More than 100,000 people in the United States are on an organ waiting list, and there are simply not enough donors to meet the vast demand for organs.

Because it is not included in the United States Constitution, the regulation of organ donation is left up to the states. Illinois, for example, operates under a first-person consent law, which makes a person’s decision to be an organ donor legally binding. Illinois residents can visit Lifegoeson.com to sign up on the state’s organ and tissue donor registry. By signing up on the registry, witnesses or family consent is no longer required for donation.

     



Illinois' organ donation policy has improved in recent years, but it’s not enough. People die every day waiting for the vital organ transplants they need to survive, and every day working organs are lost with people who never took the initiative to become a donor.
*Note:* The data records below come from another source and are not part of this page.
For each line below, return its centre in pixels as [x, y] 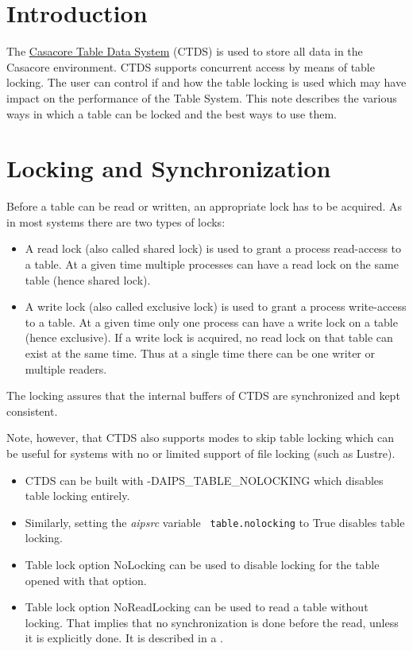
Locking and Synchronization [169, 168]
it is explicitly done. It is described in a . [124, 638]
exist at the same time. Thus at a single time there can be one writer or [200, 353]
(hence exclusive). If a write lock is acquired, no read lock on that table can [209, 337]
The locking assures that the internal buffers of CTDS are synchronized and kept [203, 395]
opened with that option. [86, 580]
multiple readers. [66, 368]
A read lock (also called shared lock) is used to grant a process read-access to [213, 248]
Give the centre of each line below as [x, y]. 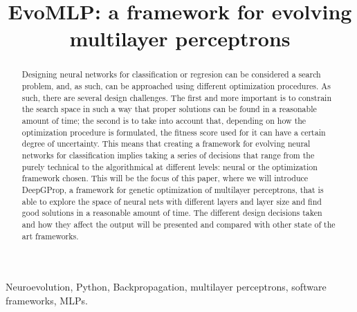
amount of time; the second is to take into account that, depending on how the [164, 120]
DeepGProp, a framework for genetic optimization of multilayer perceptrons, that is [173, 189]
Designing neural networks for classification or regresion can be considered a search [171, 74]
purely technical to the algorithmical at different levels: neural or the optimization [170, 166]
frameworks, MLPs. [47, 300]
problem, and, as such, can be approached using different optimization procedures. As [176, 86]
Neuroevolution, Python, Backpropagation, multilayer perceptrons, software [166, 287]
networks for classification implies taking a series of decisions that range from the [168, 155]
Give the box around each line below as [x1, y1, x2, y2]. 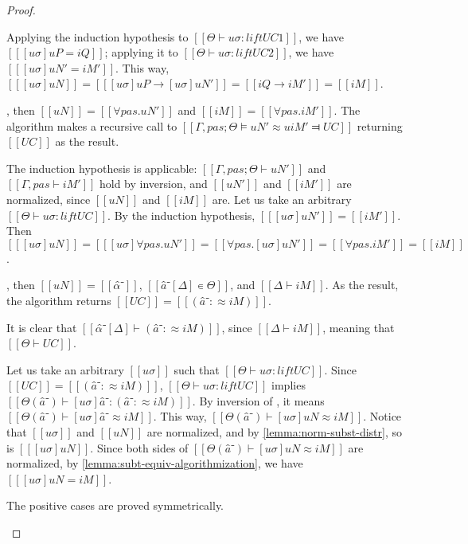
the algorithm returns [6, 292, 111, 308]
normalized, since [6, 190, 91, 207]
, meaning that [322, 319, 395, 335]
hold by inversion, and [99, 175, 208, 192]
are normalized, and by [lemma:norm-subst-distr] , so [146, 424, 402, 440]
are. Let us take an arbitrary [212, 190, 352, 207]
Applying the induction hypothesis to [6, 28, 189, 45]
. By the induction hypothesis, [107, 206, 255, 223]
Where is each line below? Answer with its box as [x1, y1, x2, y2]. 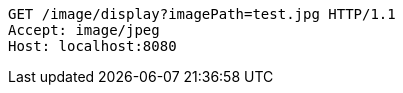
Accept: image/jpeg [8, 22, 160, 38]
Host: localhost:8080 [8, 38, 177, 54]
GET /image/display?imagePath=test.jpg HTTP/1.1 [8, 6, 396, 22]
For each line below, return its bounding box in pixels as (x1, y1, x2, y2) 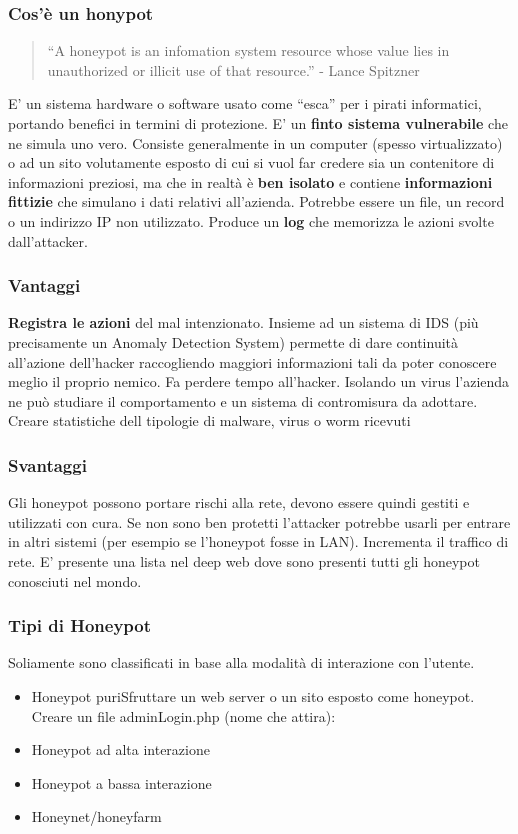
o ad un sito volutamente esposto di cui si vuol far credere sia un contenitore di (8, 152, 495, 173)
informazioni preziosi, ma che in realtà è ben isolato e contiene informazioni (8, 171, 493, 192)
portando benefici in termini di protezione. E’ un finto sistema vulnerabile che (8, 113, 508, 133)
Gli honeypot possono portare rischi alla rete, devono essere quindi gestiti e (8, 492, 470, 513)
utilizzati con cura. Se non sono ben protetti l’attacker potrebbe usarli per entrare (8, 511, 511, 532)
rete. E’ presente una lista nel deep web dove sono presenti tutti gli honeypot (8, 550, 480, 571)
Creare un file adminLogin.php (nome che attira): (31, 705, 336, 726)
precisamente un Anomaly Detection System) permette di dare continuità (8, 331, 459, 352)
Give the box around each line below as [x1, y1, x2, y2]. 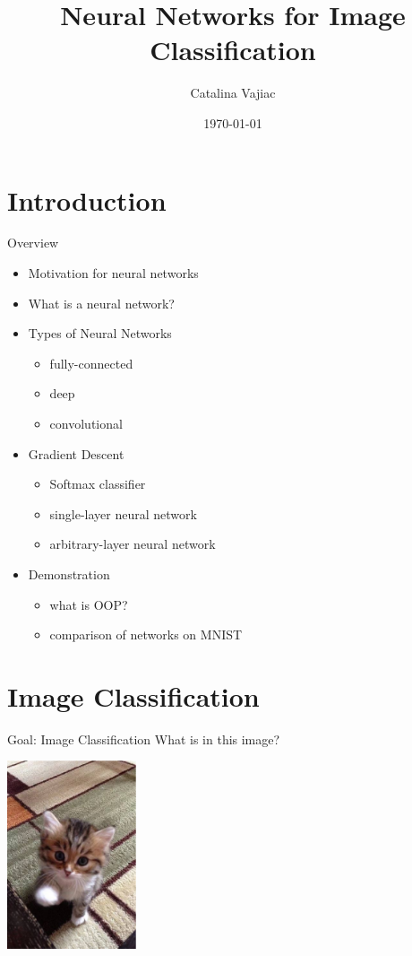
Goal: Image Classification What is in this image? [7, 729, 280, 748]
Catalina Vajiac [190, 83, 276, 102]
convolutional [49, 414, 123, 432]
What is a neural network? [28, 293, 175, 312]
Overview [7, 233, 59, 252]
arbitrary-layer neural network [49, 534, 216, 553]
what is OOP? [49, 595, 128, 613]
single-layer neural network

According to Donate Life Illinois, 87 percent of Illinois adults believe registering as an organ donor is the right thing to do, but only 60 percent have done so.

     

The most reasonable solution to close the gap is a policy of presumed consent. The policy is already in place in countries like France, Sweden and Spain, and simply means that every citizen is an organ donor unless he or she specifies otherwise. Presumed consent would immediately eliminate the thousands (or perhaps millions) of potential donors who are willing but have not taken the step necessary to become an organ donor.

     

According to Organdonor.gov, more than 8,000 organs were donated, mostly from deceased individuals, from January through July 2009 in the United States. This number, while impressive, is still far short of the 100,000-plus waiting for a transplant. Under a policy of presumed consent, individuals who do not want to donate organs for religious or other reasons could simply opt out by entering into a database like the one in place now for donors.

     

A policy of presumed consent could have side benefits as well. By increasing the supply of organs available for transplants, the profits made by black market dealers would decrease significantly.Dangerous back-alley transplants would become less common and the thousands of Americans on organ waiting lists could gain control over their lives once again.

     

A study published by Alberto Abadie of Harvard University and Sebastien Gay of the University of Chicago in 2005 states, in part, "presumed consent legislation has a positive and sizeable effect on organ donation rates."     The study followed a panel of 22 countries over a 10 year period. It determined, simply, that "countries with presumed consent legislation have higher organ donation rates."

     

The authors of the study cite the United States and Great Britain as informed consent countries, while France and Spain are two countries with a presumed consent policy. While the UK is facing mounting public pressure to move to a presumed-consent system, the United States continues to leave the issue untouched in the face of other problems. But as health care once again takes center stage, perhaps now is the time to push such a reform through.

     

The state of Illinois should take initiative by crafting bi-partisan legislation to develop a new policy for organ donation, setting a standard for other states to follow. It might be far-fetched to assume the change could happen immediately, as a massive communication campaign would be necessary to inform the public.

     

Alternatively, people could be grandfathered in, and the policy would be put in effect for residents born after the change is implemented. Any up-front cost associated with changing Illinois' organ donation policy would be well justified, with the effects literally living on in people everywhere. After all, what is the value of a human life?